## Problem statement
The data must be reproduced verbatim; images are to be omitted.

## Data to examine
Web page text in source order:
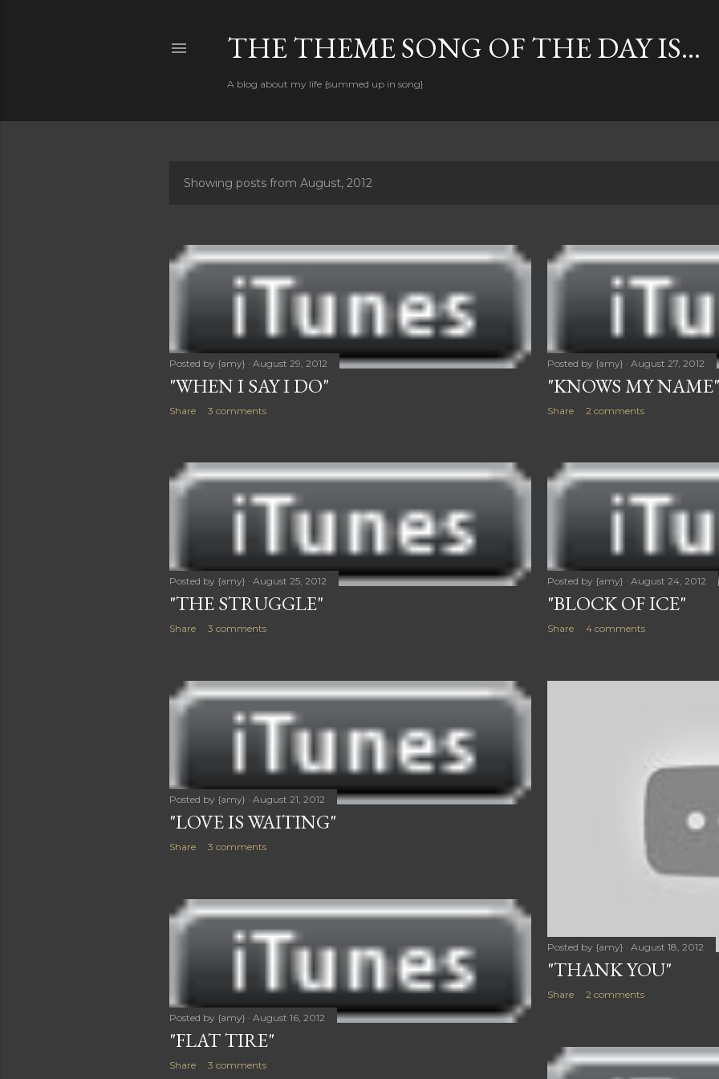
THE THEME SONG OF THE DAY IS...
A blog about my life {summed up in song}
s
Showing posts from August, 2012
Posted by {amy} August 29, 2012
"WHEN I SAY I DO"
Share 3 comments
Posted by {amy} August 27, 2012
"KNOWS MY NAME"
Share 2 comments
Posted by {amy} August 25, 2012
"THE STRUGGLE"
Share 3 comments
Posted by {amy} August 24, 2012
"BLOCK OF ICE"
Share 4 comments
Posted by {amy} August 21, 2012
"LOVE IS WAITING"
Share 3 comments
Posted by {amy} August 18, 2012
"THANK YOU"
Share
2 comments
Posted by {amy} August 16, 2012
"FLAT TIRE"
Share 3 comments

## Response to this task
Web page text in source order:
THE THEME SONG OF THE DAY IS...
A blog about my life {summed up in song}
s
Showing posts from August, 2012
Posted by {amy} August 29, 2012
"WHEN I SAY I DO"
Share 3 comments
Posted by {amy} August 27, 2012
"KNOWS MY NAME"
Share 2 comments
Posted by {amy} August 25, 2012
"THE STRUGGLE"
Share 3 comments
Posted by {amy} August 24, 2012
"BLOCK OF ICE"
Share 4 comments
Posted by {amy} August 21, 2012
"LOVE IS WAITING"
Share 3 comments
Posted by {amy} August 18, 2012
"THANK YOU"
Share
2 comments
Posted by {amy} August 16, 2012
"FLAT TIRE"
Share 3 comments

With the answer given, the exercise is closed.